__WORK REQUEST__: The entries below must be reproduced exactly; their pictures are not part of the copy.

::::::::

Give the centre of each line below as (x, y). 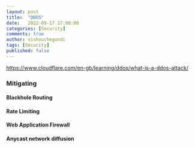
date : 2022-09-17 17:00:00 (43, 23)
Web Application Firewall (38, 125)
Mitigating (22, 83)
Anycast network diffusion (40, 139)
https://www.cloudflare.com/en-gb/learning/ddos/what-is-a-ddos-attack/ (97, 68)
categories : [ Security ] (36, 28)
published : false (28, 51)
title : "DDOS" (25, 17)
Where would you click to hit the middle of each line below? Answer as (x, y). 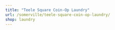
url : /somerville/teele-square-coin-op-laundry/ (58, 15)
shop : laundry (20, 19)
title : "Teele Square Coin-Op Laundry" (48, 10)
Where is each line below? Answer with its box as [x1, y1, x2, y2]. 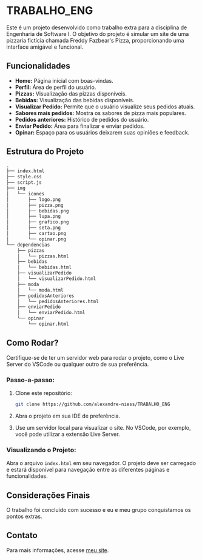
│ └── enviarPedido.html [17, 310, 86, 316]
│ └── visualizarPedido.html [17, 276, 96, 282]
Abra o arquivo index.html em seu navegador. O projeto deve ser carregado [6, 460, 196, 467]
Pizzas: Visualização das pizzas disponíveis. [15, 89, 127, 97]
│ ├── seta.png [6, 225, 61, 231]
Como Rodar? [6, 338, 59, 348]
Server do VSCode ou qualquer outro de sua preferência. [6, 360, 149, 368]
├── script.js [6, 180, 42, 186]
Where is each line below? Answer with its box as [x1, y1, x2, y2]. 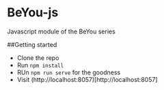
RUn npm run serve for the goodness [16, 68, 121, 76]
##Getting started [7, 40, 57, 48]
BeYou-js [7, 5, 59, 20]
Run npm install [16, 61, 64, 69]
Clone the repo [16, 53, 59, 62]
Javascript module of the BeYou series [7, 27, 116, 35]
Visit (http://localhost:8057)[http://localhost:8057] [16, 75, 158, 83]
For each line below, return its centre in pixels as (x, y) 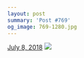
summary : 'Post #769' (39, 20)
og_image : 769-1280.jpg (42, 27)
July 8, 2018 (25, 48)
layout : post (26, 14)
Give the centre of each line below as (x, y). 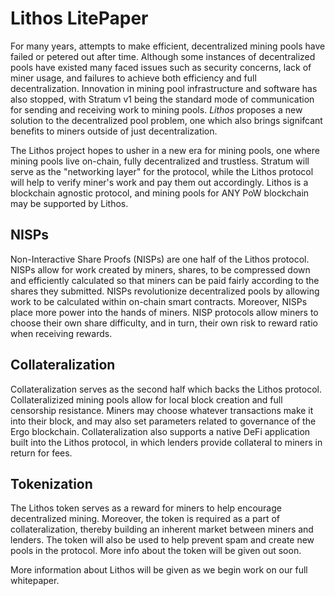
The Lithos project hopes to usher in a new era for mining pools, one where (165, 150)
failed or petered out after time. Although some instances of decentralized (163, 56)
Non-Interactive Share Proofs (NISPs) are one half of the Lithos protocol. (160, 259)
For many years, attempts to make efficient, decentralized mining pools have (168, 46)
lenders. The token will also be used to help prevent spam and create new (162, 540)
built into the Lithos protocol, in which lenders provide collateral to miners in (166, 442)
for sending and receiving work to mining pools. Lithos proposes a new (156, 109)
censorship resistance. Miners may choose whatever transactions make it (162, 410)
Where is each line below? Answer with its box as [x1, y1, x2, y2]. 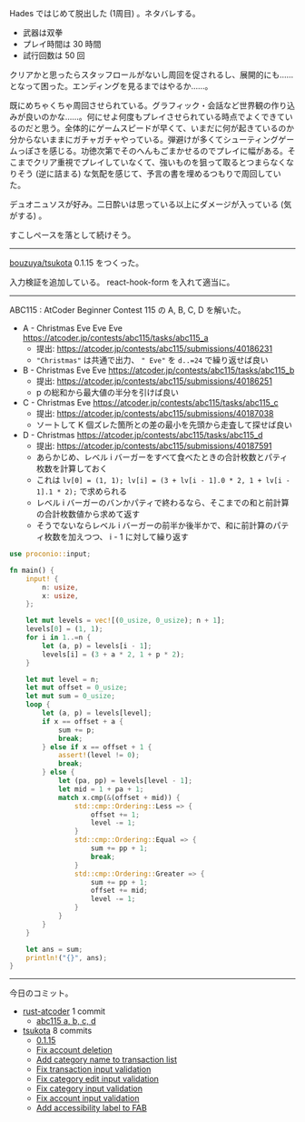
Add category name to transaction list [35, 1054, 178, 1066]
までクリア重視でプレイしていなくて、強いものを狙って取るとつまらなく [16, 157, 287, 167]
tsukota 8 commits [22, 1026, 93, 1037]
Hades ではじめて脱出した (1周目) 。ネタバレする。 [9, 8, 202, 18]
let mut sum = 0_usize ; [25, 692, 116, 701]
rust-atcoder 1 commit [22, 1006, 106, 1017]
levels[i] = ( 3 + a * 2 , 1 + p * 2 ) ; [42, 649, 185, 659]
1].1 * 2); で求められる [35, 486, 128, 496]
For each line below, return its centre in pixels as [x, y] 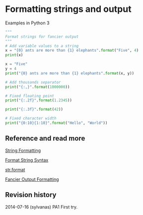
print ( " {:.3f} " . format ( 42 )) [34, 109]
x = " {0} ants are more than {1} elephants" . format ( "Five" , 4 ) [72, 51]
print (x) [14, 55]
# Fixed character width [31, 118]
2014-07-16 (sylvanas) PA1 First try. [41, 207]
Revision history [31, 195]
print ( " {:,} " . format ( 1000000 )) [37, 87]
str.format [15, 169]
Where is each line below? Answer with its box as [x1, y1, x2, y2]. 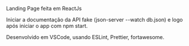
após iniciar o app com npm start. [6, 23, 88, 29]
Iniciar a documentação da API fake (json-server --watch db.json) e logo [6, 16, 183, 23]
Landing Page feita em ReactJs [6, 5, 82, 12]
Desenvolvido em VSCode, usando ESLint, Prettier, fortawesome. [6, 34, 165, 40]
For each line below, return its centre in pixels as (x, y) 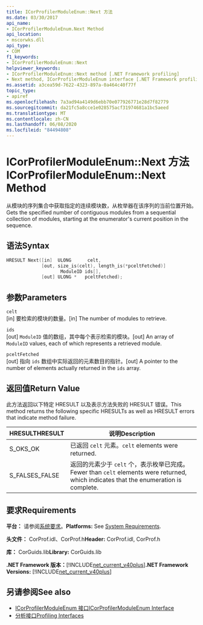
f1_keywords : (23, 57)
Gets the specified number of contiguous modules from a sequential (91, 212)
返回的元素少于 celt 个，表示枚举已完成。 (130, 464)
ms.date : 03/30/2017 (32, 18)
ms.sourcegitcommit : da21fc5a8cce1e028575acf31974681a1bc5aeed (88, 107)
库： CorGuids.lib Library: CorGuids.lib (54, 552)
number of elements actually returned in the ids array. (73, 368)
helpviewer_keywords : (34, 68)
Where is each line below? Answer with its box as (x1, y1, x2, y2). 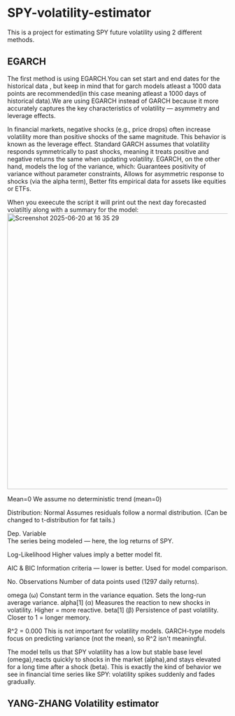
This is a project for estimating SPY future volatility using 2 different (7, 28, 202, 36)
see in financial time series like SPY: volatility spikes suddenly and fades (7, 670, 215, 678)
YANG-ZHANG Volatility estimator (7, 698, 159, 710)
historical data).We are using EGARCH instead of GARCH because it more (7, 96, 219, 105)
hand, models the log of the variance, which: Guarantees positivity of (7, 162, 206, 171)
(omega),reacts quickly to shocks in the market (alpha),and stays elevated (7, 655, 221, 664)
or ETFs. (7, 184, 31, 193)
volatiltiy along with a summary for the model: (7, 205, 138, 214)
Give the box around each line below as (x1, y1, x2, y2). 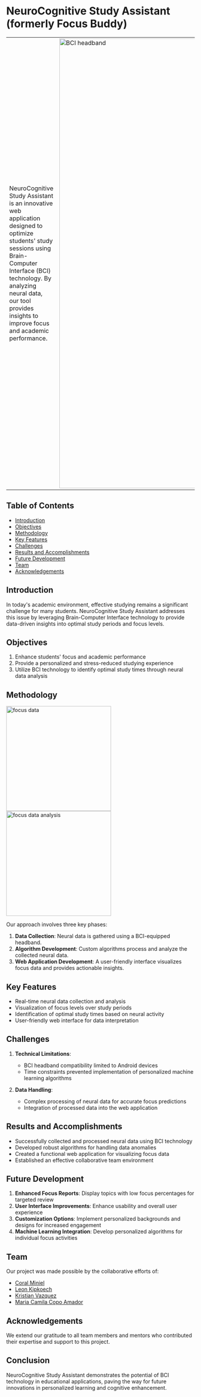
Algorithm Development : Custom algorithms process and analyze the (14, 945, 187, 953)
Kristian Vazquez (14, 1292, 57, 1299)
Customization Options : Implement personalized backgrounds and (14, 1215, 181, 1222)
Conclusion (6, 1356, 50, 1366)
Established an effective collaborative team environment (14, 1156, 154, 1164)
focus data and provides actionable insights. (14, 965, 124, 972)
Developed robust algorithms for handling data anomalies (14, 1144, 157, 1151)
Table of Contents (6, 501, 75, 511)
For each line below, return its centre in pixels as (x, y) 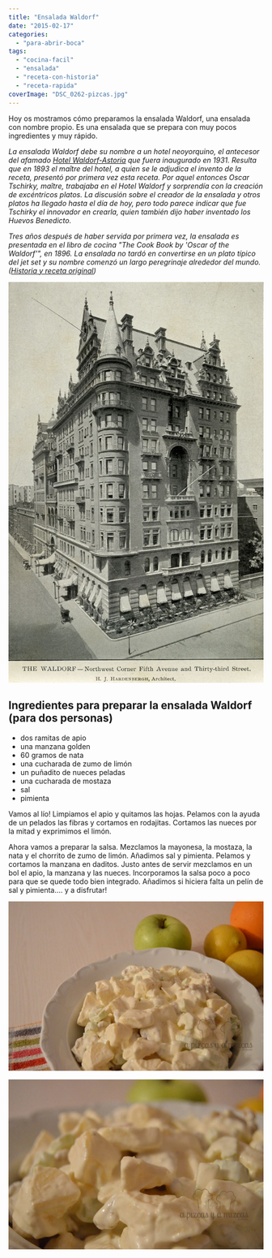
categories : (28, 34)
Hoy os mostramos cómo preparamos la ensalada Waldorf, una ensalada (130, 118)
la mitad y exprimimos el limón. (60, 831)
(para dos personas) (61, 718)
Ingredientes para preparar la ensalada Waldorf (130, 706)
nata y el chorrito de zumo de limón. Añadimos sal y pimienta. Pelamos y (130, 855)
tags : (17, 52)
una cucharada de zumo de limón (76, 764)
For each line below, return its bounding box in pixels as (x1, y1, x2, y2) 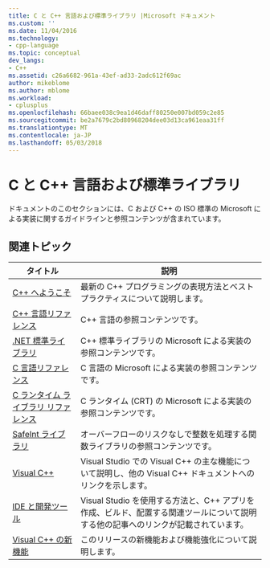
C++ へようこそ (12, 287, 72, 298)
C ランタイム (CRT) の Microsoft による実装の (80, 395, 252, 407)
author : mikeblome (8, 79, 70, 87)
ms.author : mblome (8, 86, 70, 95)
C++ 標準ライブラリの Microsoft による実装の (80, 335, 252, 346)
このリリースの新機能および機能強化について (80, 534, 249, 546)
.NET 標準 (12, 335, 50, 346)
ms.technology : (8, 34, 59, 43)
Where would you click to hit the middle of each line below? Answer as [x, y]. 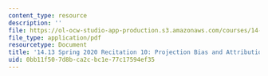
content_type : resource [48, 15]
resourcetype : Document [48, 45]
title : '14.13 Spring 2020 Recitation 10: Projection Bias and [116, 52]
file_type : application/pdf [55, 38]
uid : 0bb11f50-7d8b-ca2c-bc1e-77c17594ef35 [82, 60]
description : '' [35, 23]
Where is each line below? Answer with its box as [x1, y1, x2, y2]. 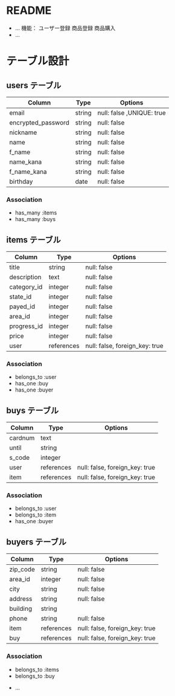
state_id [9, 292, 32, 301]
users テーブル [6, 80, 62, 91]
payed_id [9, 303, 36, 311]
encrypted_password [9, 118, 69, 127]
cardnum [9, 434, 35, 442]
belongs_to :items [14, 666, 59, 673]
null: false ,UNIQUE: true [97, 108, 166, 117]
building [9, 605, 32, 613]
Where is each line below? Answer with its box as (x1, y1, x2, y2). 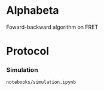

::::::::

__EXERCISE OUTPUT__:
Give the centre of each line below as (x, y). 
date : 2022-09-17 17:00:00 (43, 23)
Web Application Firewall (38, 125)
Mitigating (22, 83)
Anycast network diffusion (40, 139)
https://www.cloudflare.com/en-gb/learning/ddos/what-is-a-ddos-attack/ (97, 68)
categories : [ Security ] (36, 28)
published : false (28, 51)
title : "DDOS" (25, 17)
Where would you click to hit the middle of each line below? Answer as (x, y). 
url : /somerville/teele-square-coin-op-laundry/ (58, 15)
shop : laundry (20, 19)
title : "Teele Square Coin-Op Laundry" (48, 10)
Where is each line below? Answer with its box as [x1, y1, x2, y2]. 
│ └── enviarPedido.html [17, 310, 86, 316]
│ └── visualizarPedido.html [17, 276, 96, 282]
Abra o arquivo index.html em seu navegador. O projeto deve ser carregado [6, 460, 196, 467]
Pizzas: Visualização das pizzas disponíveis. [15, 89, 127, 97]
│ ├── seta.png [6, 225, 61, 231]
Como Rodar? [6, 338, 59, 348]
Server do VSCode ou qualquer outro de sua preferência. [6, 360, 149, 368]
├── script.js [6, 180, 42, 186]
Where is each line below? Answer with its box as [x1, y1, x2, y2]. 
RUn npm run serve for the goodness [16, 68, 121, 76]
##Getting started [7, 40, 57, 48]
BeYou-js [7, 5, 59, 20]
Run npm install [16, 61, 64, 69]
Clone the repo [16, 53, 59, 62]
Javascript module of the BeYou series [7, 27, 116, 35]
Visit (http://localhost:8057)[http://localhost:8057] [16, 75, 158, 83]
For each line below, return its centre in pixels as (x, y) 
summary : 'Post #769' (39, 20)
og_image : 769-1280.jpg (42, 27)
July 8, 2018 (25, 48)
layout : post (26, 14)
Give the centre of each line below as (x, y). 
The Lithos project hopes to usher in a new era for mining pools, one where (165, 150)
failed or petered out after time. Although some instances of decentralized (163, 56)
Non-Interactive Share Proofs (NISPs) are one half of the Lithos protocol. (160, 259)
For many years, attempts to make efficient, decentralized mining pools have (168, 46)
lenders. The token will also be used to help prevent spam and create new (162, 540)
built into the Lithos protocol, in which lenders provide collateral to miners in (166, 442)
for sending and receiving work to mining pools. Lithos proposes a new (156, 109)
censorship resistance. Miners may choose whatever transactions make it (162, 410)
Where is each line below? Answer with its box as [x1, y1, x2, y2]. 
Add category name to transaction list [35, 1054, 178, 1066]
までクリア重視でプレイしていなくて、強いものを狙って取るとつまらなく [16, 157, 287, 167]
tsukota 8 commits [22, 1026, 93, 1037]
Hades ではじめて脱出した (1周目) 。ネタバレする。 [9, 8, 202, 18]
let mut sum = 0_usize ; [25, 692, 116, 701]
rust-atcoder 1 commit [22, 1006, 106, 1017]
levels[i] = ( 3 + a * 2 , 1 + p * 2 ) ; [42, 649, 185, 659]
1].1 * 2); で求められる [35, 486, 128, 496]
For each line below, return its centre in pixels as [x, y] 
print ( " {:.3f} " . format ( 42 )) [34, 109]
x = " {0} ants are more than {1} elephants" . format ( "Five" , 4 ) [72, 51]
print (x) [14, 55]
# Fixed character width [31, 118]
2014-07-16 (sylvanas) PA1 First try. [41, 207]
Revision history [31, 195]
print ( " {:,} " . format ( 1000000 )) [37, 87]
str.format [15, 169]
Where is each line below? Answer with its box as [x1, y1, x2, y2]. 
após iniciar o app com npm start. [6, 23, 88, 29]
Iniciar a documentação da API fake (json-server --watch db.json) e logo [6, 16, 183, 23]
Landing Page feita em ReactJs [6, 5, 82, 12]
Desenvolvido em VSCode, usando ESLint, Prettier, fortawesome. [6, 34, 165, 40]
For each line below, return its centre in pixels as (x, y) 
f1_keywords : (23, 57)
Gets the specified number of contiguous modules from a sequential (91, 212)
返回的元素少于 celt 个，表示枚举已完成。 (130, 464)
ms.date : 03/30/2017 (32, 18)
ms.sourcegitcommit : da21fc5a8cce1e028575acf31974681a1bc5aeed (88, 107)
库： CorGuids.lib Library: CorGuids.lib (54, 552)
number of elements actually returned in the ids array. (73, 368)
helpviewer_keywords : (34, 68)
Where is each line below? Answer with its box as (x1, y1, x2, y2). 
This is a project for estimating SPY future volatility using 2 different (7, 28, 202, 36)
see in financial time series like SPY: volatility spikes suddenly and fades (7, 670, 215, 678)
YANG-ZHANG Volatility estimator (7, 698, 159, 710)
historical data).We are using EGARCH instead of GARCH because it more (7, 96, 219, 105)
hand, models the log of the variance, which: Guarantees positivity of (7, 162, 206, 171)
(omega),reacts quickly to shocks in the market (alpha),and stays elevated (7, 655, 221, 664)
or ETFs. (7, 184, 31, 193)
volatiltiy along with a summary for the model: (7, 205, 138, 214)
Give the box around each line below as (x1, y1, x2, y2). 
Algorithm Development : Custom algorithms process and analyze the (14, 945, 187, 953)
Kristian Vazquez (14, 1292, 57, 1299)
Customization Options : Implement personalized backgrounds and (14, 1215, 181, 1222)
Conclusion (6, 1356, 50, 1366)
Established an effective collaborative team environment (14, 1156, 154, 1164)
focus data and provides actionable insights. (14, 965, 124, 972)
Developed robust algorithms for handling data anomalies (14, 1144, 157, 1151)
Table of Contents (6, 501, 75, 511)
For each line below, return its centre in pixels as (x, y) 
categories : (28, 34)
Hoy os mostramos cómo preparamos la ensalada Waldorf, una ensalada (130, 118)
la mitad y exprimimos el limón. (60, 831)
(para dos personas) (61, 718)
Ingredientes para preparar la ensalada Waldorf (130, 706)
nata y el chorrito de zumo de limón. Añadimos sal y pimienta. Pelamos y (130, 855)
tags : (17, 52)
una cucharada de zumo de limón (76, 764)
For each line below, return its bounding box in pixels as (x1, y1, x2, y2) 
C++ へようこそ (12, 287, 72, 298)
C ランタイム (CRT) の Microsoft による実装の (80, 395, 252, 407)
author : mikeblome (8, 79, 70, 87)
ms.author : mblome (8, 86, 70, 95)
C++ 標準ライブラリの Microsoft による実装の (80, 335, 252, 346)
このリリースの新機能および機能強化について (80, 534, 249, 546)
.NET 標準 (12, 335, 50, 346)
ms.technology : (8, 34, 59, 43)
Where would you click to hit the middle of each line below? Answer as [x, y]. 
content_type : resource [48, 15]
resourcetype : Document [48, 45]
title : '14.13 Spring 2020 Recitation 10: Projection Bias and [116, 52]
file_type : application/pdf [55, 38]
uid : 0bb11f50-7d8b-ca2c-bc1e-77c17594ef35 [82, 60]
description : '' [35, 23]
Where is each line below? Answer with its box as [x1, y1, x2, y2]. 
state_id [9, 292, 32, 301]
users テーブル [6, 80, 62, 91]
payed_id [9, 303, 36, 311]
encrypted_password [9, 118, 69, 127]
cardnum [9, 434, 35, 442]
belongs_to :items [14, 666, 59, 673]
null: false ,UNIQUE: true [97, 108, 166, 117]
building [9, 605, 32, 613]
Where is each line below? Answer with its box as (x1, y1, x2, y2). 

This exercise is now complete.